- ABOUT THIS TASK
From the data that follows, copy every line with the string "pixels".

- Data entries

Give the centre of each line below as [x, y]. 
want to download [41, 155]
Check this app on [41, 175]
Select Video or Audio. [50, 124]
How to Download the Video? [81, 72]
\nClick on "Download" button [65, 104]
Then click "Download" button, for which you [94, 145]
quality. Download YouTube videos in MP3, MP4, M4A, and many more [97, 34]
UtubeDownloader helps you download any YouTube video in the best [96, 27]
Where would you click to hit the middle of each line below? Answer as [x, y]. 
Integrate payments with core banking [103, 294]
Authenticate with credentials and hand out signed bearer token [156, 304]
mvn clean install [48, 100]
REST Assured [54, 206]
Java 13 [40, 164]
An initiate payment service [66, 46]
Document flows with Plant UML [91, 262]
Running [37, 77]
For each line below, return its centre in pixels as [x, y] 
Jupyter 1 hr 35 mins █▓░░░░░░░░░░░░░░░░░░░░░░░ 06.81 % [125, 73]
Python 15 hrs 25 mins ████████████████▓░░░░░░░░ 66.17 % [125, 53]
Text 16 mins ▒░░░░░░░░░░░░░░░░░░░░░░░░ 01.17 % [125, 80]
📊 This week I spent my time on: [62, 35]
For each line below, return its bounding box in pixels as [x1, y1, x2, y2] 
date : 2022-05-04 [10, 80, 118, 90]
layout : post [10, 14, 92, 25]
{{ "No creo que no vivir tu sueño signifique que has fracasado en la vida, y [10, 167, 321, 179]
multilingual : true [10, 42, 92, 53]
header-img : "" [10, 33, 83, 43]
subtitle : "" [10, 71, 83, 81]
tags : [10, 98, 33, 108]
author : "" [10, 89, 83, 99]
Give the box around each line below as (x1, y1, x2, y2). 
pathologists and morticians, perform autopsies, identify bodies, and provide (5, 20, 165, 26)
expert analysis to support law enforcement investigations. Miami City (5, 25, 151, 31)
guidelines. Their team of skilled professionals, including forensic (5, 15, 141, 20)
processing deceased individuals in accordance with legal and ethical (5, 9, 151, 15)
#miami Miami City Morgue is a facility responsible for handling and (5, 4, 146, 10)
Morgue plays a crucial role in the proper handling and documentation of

- RESPONSE TO THIS TASK
For each line below, return its centre in pixels as [x, y] 
For each line below, return its bounding box in pixels as [x1, y1, x2, y2] 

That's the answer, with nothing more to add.